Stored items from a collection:

┄┄┄┄┄┄┄┄┄┄┄┄┄┄┄┄┄┄┄┄

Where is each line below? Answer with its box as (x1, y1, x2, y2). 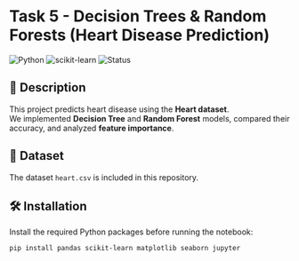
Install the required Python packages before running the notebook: (9, 226, 254, 237)
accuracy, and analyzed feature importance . (9, 123, 174, 133)
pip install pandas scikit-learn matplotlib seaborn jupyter (9, 244, 241, 253)
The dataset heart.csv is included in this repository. (9, 171, 198, 183)
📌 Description (9, 80, 86, 95)
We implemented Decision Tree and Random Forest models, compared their (9, 113, 290, 123)
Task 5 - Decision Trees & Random (9, 6, 267, 27)
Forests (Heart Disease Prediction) (9, 25, 270, 45)
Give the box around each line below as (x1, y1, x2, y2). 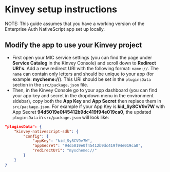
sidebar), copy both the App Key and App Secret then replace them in (12, 98, 161, 104)
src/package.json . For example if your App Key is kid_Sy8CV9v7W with (12, 103, 165, 110)
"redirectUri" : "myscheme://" (32, 148, 97, 153)
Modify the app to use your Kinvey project (5, 41, 142, 50)
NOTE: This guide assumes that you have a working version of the (5, 20, 145, 27)
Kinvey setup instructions (5, 4, 118, 15)
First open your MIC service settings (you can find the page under (12, 54, 153, 60)
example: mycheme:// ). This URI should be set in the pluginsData (12, 76, 151, 82)
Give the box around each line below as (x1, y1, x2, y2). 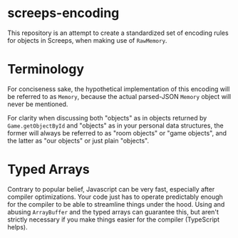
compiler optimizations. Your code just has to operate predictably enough (7, 192, 223, 201)
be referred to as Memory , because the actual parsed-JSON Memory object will (7, 92, 232, 100)
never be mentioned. (7, 100, 68, 108)
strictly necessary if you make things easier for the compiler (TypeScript (7, 215, 219, 224)
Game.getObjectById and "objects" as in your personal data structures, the (7, 121, 224, 130)
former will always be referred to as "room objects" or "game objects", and (7, 128, 227, 137)
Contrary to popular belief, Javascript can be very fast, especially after (7, 185, 215, 193)
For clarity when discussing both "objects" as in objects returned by (7, 113, 207, 122)

┄┄┄┄┄┄┄┄┄┄┄┄┄┄┄┄┄┄┄┄

▶ _Exercise requirements_
Across all the entries, count the lines that contain "referred", and state nothing but the total.

▶ _Result for this exercise_
2